- [Exercise requirements] With the pictures removed, please write out every line below exactly as given.

─── Provided data

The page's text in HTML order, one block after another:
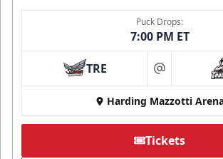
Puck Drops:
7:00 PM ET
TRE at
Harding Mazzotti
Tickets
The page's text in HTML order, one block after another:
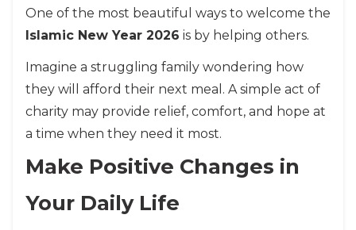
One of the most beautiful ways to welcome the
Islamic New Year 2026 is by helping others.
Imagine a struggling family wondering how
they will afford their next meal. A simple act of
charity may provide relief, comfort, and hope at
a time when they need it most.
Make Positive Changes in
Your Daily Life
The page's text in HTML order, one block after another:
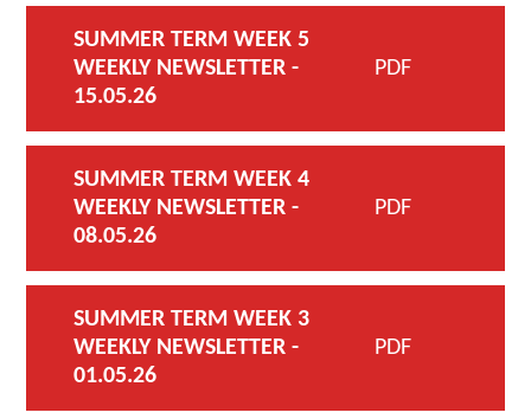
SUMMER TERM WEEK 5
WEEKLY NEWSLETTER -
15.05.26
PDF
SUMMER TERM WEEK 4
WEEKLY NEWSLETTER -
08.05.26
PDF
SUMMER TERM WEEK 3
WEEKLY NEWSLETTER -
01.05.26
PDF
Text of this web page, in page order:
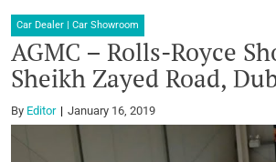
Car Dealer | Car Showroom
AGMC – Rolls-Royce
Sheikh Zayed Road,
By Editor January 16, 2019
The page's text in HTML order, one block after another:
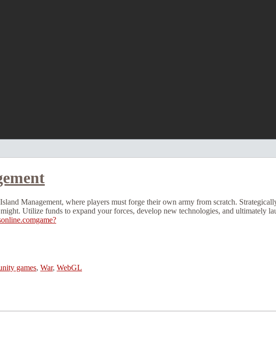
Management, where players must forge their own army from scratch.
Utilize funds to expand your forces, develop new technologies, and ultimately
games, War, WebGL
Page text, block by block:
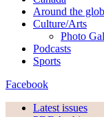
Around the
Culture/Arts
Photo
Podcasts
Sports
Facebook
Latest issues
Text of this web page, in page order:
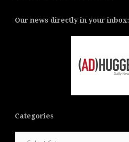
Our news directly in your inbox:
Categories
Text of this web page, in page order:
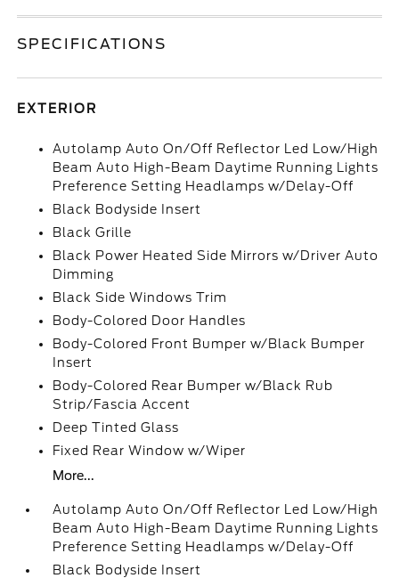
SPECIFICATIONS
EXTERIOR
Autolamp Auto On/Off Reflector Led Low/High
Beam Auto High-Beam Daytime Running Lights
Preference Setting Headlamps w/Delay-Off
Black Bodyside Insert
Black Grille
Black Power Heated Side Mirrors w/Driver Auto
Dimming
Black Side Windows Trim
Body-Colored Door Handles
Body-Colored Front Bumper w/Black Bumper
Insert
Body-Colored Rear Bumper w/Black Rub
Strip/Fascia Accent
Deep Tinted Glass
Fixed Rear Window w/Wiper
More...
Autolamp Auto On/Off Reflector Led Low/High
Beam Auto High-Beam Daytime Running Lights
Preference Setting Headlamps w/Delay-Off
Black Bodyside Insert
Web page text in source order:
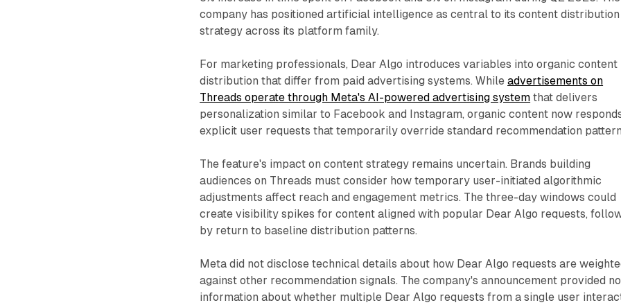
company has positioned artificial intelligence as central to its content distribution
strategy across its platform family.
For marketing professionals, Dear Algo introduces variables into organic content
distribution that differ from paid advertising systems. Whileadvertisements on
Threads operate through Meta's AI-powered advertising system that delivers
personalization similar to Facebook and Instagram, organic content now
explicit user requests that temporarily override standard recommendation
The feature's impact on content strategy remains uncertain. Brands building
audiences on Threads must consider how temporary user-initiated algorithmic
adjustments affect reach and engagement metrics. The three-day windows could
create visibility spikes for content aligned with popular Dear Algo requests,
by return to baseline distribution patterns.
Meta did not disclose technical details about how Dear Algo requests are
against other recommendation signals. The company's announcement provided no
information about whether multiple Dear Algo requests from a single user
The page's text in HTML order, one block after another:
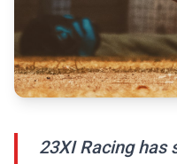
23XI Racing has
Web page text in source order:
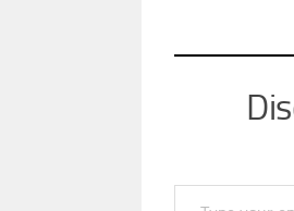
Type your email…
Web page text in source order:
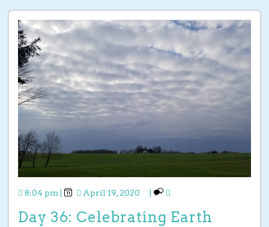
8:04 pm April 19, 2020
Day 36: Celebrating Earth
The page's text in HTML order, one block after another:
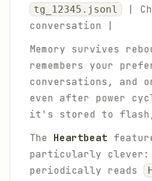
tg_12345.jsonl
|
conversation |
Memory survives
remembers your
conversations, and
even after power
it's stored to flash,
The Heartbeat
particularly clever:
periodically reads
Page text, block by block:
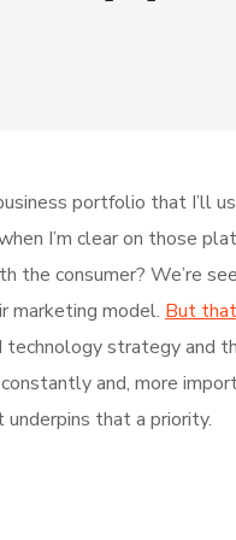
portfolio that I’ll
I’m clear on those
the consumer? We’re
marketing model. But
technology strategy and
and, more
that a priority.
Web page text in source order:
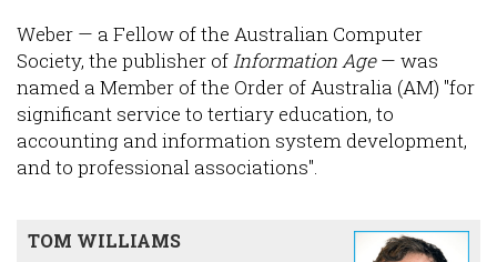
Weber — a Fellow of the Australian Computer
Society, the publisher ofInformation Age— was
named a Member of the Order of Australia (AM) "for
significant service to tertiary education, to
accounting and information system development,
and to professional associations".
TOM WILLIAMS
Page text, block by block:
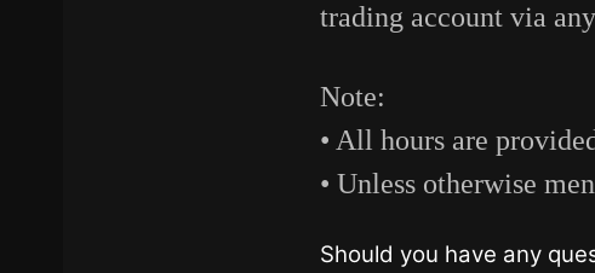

──────

- [Response for this exercise]
The page's text in HTML order, one block after another:
Puck Drops:
7:00 PM ET
TRE at
Harding Mazzotti
Tickets
The page's text in HTML order, one block after another:
One of the most beautiful ways to welcome the
Islamic New Year 2026 is by helping others.
Imagine a struggling family wondering how
they will afford their next meal. A simple act of
charity may provide relief, comfort, and hope at
a time when they need it most.
Make Positive Changes in
Your Daily Life
The page's text in HTML order, one block after another:
SUMMER TERM WEEK 5
WEEKLY NEWSLETTER -
15.05.26
PDF
SUMMER TERM WEEK 4
WEEKLY NEWSLETTER -
08.05.26
PDF
SUMMER TERM WEEK 3
WEEKLY NEWSLETTER -
01.05.26
PDF
Text of this web page, in page order:
Car Dealer | Car Showroom
AGMC – Rolls-Royce
Sheikh Zayed Road,
By Editor January 16, 2019
The page's text in HTML order, one block after another:
Management, where players must forge their own army from scratch.
Utilize funds to expand your forces, develop new technologies, and ultimately
games, War, WebGL
Page text, block by block:
Around the
Culture/Arts
Photo
Podcasts
Sports
Facebook
Latest issues
Text of this web page, in page order:
Our news directly in your inbox:
Categories
Text of this web page, in page order:
SPECIFICATIONS
EXTERIOR
Autolamp Auto On/Off Reflector Led Low/High
Beam Auto High-Beam Daytime Running Lights
Preference Setting Headlamps w/Delay-Off
Black Bodyside Insert
Black Grille
Black Power Heated Side Mirrors w/Driver Auto
Dimming
Black Side Windows Trim
Body-Colored Door Handles
Body-Colored Front Bumper w/Black Bumper
Insert
Body-Colored Rear Bumper w/Black Rub
Strip/Fascia Accent
Deep Tinted Glass
Fixed Rear Window w/Wiper
More...
Autolamp Auto On/Off Reflector Led Low/High
Beam Auto High-Beam Daytime Running Lights
Preference Setting Headlamps w/Delay-Off
Black Bodyside Insert
Web page text in source order:
company has positioned artificial intelligence as central to its content distribution
strategy across its platform family.
For marketing professionals, Dear Algo introduces variables into organic content
distribution that differ from paid advertising systems. Whileadvertisements on
Threads operate through Meta's AI-powered advertising system that delivers
personalization similar to Facebook and Instagram, organic content now
explicit user requests that temporarily override standard recommendation
The feature's impact on content strategy remains uncertain. Brands building
audiences on Threads must consider how temporary user-initiated algorithmic
adjustments affect reach and engagement metrics. The three-day windows could
create visibility spikes for content aligned with popular Dear Algo requests,
by return to baseline distribution patterns.
Meta did not disclose technical details about how Dear Algo requests are
against other recommendation signals. The company's announcement provided no
information about whether multiple Dear Algo requests from a single user
The page's text in HTML order, one block after another:
23XI Racing has
Web page text in source order:
Type your email…
Web page text in source order:
8:04 pm April 19, 2020
Day 36: Celebrating Earth
The page's text in HTML order, one block after another:
tg_12345.jsonl
|
conversation |
Memory survives
remembers your
conversations, and
even after power
it's stored to flash,
The Heartbeat
particularly clever:
periodically reads
Page text, block by block:
portfolio that I’ll
I’m clear on those
the consumer? We’re
marketing model. But
technology strategy and
and, more
that a priority.
Web page text in source order:
Weber — a Fellow of the Australian Computer
Society, the publisher ofInformation Age— was
named a Member of the Order of Australia (AM) "for
significant service to tertiary education, to
accounting and information system development,
and to professional associations".
TOM WILLIAMS
Page text, block by block:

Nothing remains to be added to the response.